Ainda tenho planos

Hoje amanheci alguns dias, meses, horas, mais velho. Ao todo são quase setenta anos.

Se contasse os minutos, segundos, horas, nem imagino quantas seriam. O fato que por mais que a gente tenta não conseguimos retardar o tempo. Nem ao menos fazer o relógio voltar atrás. Pará-lo, nem em pensamento.

A vida segue adiante. Em frente. Quem pensa em retroceder infelizmente comete um ledo engano. O que nos espera? O que vai acontecer de agora a algumas horas? Não vale a pena imaginar. É melhor viver a vida como ela se mostra. Linda como no dia de hoje. Sol ameno, algumas nuvens cinzentas talvez denunciem chuva no debrum da tarde.

Fazer planos sempre fez parte do meu viver. Antes mais. Hoje menos.

Há alguns anos atrás, quando a mocidade em mim assoprava, quando ainda criança, sonhava receber de um Papai Noel em quem acreditava uma linda bicicletinha de rodinhas amarelas. E a tal bicicletinha apareceu. Numa noite quando menos esperava. Quando a vi, debaixo daquele pinheirinho ainda verde, quase não acreditei.
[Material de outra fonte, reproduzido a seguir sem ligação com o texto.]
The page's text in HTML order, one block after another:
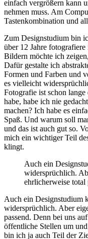
einfach vergrößern kann
nehmen muss. Am
Tastenkombination und
Zum Designstudium bin
über 12 Jahre
Bildern möchte ich
Dafür gestalte ich
Formen und Farben und
es vielleicht
Fotografie ist schon
habe, habe ich nie
machen? Ich habe es
Spaß. Und warum soll
und das ist auch gut so.
mich ein wichtiger Teil
klingt.
Auch ein
widersprüchlich.
ehrlicherweise total
Auch ein Designstudium
widersprüchlich. Aber
passend. Denn bei uns
öffentliche Stellen um
bin ich ja auch Teil der
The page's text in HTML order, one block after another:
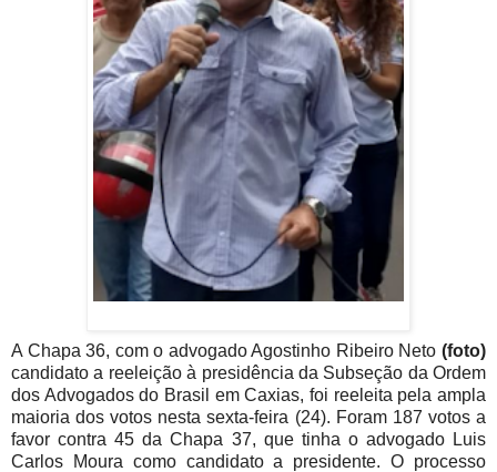
A Chapa 36, com o advogado Agostinho Ribeiro Neto (foto)
candidato a reeleição à presidência da Subseção da Ordem
dos Advogados do Brasil em Caxias, foi reeleita pela ampla
maioria dos votos nesta sexta-feira (24). Foram 187 votos a
favor contra 45 da Chapa 37, que tinha o advogado Luis
Carlos Moura como candidato a presidente. O processo

Nela tentei andar. Mas minhas perninhas curtas mal conseguiam alcançar o pedal. Mas acabei conseguindo pedalar depois de algumas quedas. Foi nesta noite de Natal que comecei a sonhar.
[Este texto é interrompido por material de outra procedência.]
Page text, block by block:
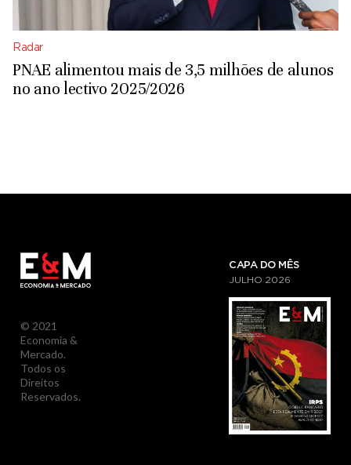
Radar
PNAE alimentou mais de 3,5 milhões de alunos
no ano lectivo 2025/2026
© 2021
Economia &
Mercado.
Todos os
Direitos
Reservados.
CAPA DO MÊS
JULHO 2026
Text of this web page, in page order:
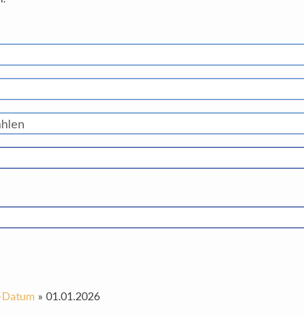
Datum » 01.01.2026
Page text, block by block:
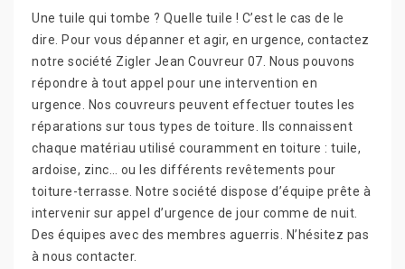
Une tuile qui tombe ? Quelle tuile ! C’est le cas de le
dire. Pour vous dépanner et agir, en urgence, contactez
notre société Zigler Jean Couvreur 07. Nous pouvons
répondre à tout appel pour une intervention en
urgence. Nos couvreurs peuvent effectuer toutes les
réparations sur tous types de toiture. Ils connaissent
chaque matériau utilisé couramment en toiture : tuile,
ardoise, zinc… ou les différents revêtements pour
toiture-terrasse. Notre société dispose d’équipe prête à
intervenir sur appel d’urgence de jour comme de nuit.
Des équipes avec des membres aguerris. N’hésitez pas
à nous contacter.

Mais tarde, já deixando o ensino médio, os planos mudaram. Já completos dezoito anos, um cadinho mais, qual profissão escolher? Sem sofrer a influência dos meus pais, foi decisão minha, dentre todas as escolhas a medicina me fez decidir que seria ela o caminho.
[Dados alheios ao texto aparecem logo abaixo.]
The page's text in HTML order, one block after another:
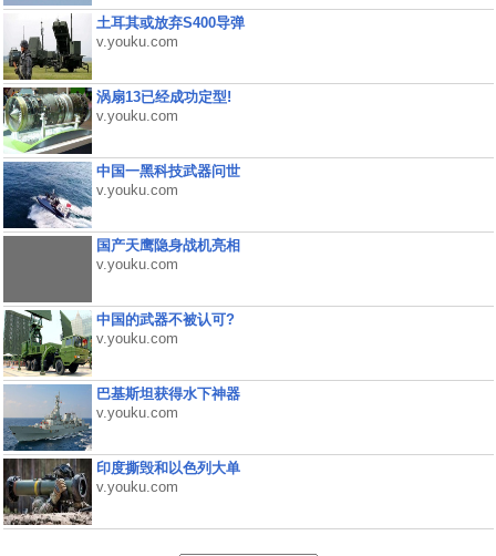
土耳其或放弃S400导弹
v.youku.com
涡扇13已经成功定型!
v.youku.com
中国一黑科技武器问世
v.youku.com
国产天鹰隐身战机亮相
v.youku.com
中国的武器不被认可?
v.youku.com
巴基斯坦获得水下神器
v.youku.com
印度撕毁和以色列大单
v.youku.com
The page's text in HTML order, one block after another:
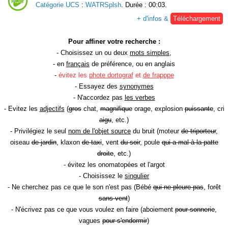
Catégorie UCS : WATRSplsh . Durée : 00:03.
+ d'infos &
Téléchargement
Pour affiner votre recherche :
- Choisissez un ou deux mots simples
- en français de préférence, ou en anglais
- évitez les phote dortografet de frapppe
- Essayez des synonymes
- N'accordez pas les verbes
- Evitez les adjectifs (groschat,magnifiqueorage, explosionpuissante, cri
aigu , etc.)
- Privilégiez le seul nom de l'objet source du bruit (moteur de triporteur,
oiseaude jardin, klaxonde taxi, ventdu soir, poulequi a mal à la patte
droite , etc.)
- évitez les onomatopées et l'argot
- Choisissez le singulier
- Ne cherchez pas ce que le son n'est pas (Bébéqui ne pleure pas, forêt
sans vent)
- N'écrivez pas ce que vous voulez en faire (aboiement pour sonnerie
vagues pour s'endormir)

Embora, até aquele presente momento, não havia precedente de outro profissional da medicina entre nós. Meu pai era bancário. Minha mãe professora.  Não tinha outro aparentado na difícil e espinhosa profissão da arte de curar.

Uma vez médico qual especialidade seguir? Foi uma pedrinha nos rins que me fez decidir pela Urologia. E como doeu até que ela fosse eliminada. Mas felizmente foi aquela pedrinha marota que me fez mudar mais uma vez meus planos.

E eles continuaram. Embora ainda fosse jovem. A mercê de alguns desenganos.

Tão logo aqui cheguei, vindo de longe, quantos planos eu tinha.

Queria abraçar o mundo com as mãos.

Na minha cidade do coração muitos colegas eram fazendeiros. E eu, logo que aqui cheguei, depois de alguns anos de trabalho duro, operando nos três hospitais, consegui concretizar outro plano.

Comprei um pedaço de chão. Era uma rocinha desprovida de quase nada. Um curralzinho tosco. Algumas vaquinhas sem pedigree. Uma casinha quase caindo de tão velha que era.

Mas, com o tempo passando, descobri que nem todos os planos são exequíveis. Nem sempre um médico consegue aliar a profissão com a de fazendeiro. Pois cuidar da terra exige dedicação em tempo total. E tempo era o que não tinha. Aos sábados meus planos eram cuidar da roça. Mas, com o tempo passando, não consegui aprender a razão de o leite ser branco e a vaca preta. Daí a minha insatisfação com aquele plano que acalentava desde os tempos de criança. Quando passava as férias na roça de umas tias avós. Na vizinha Perdões.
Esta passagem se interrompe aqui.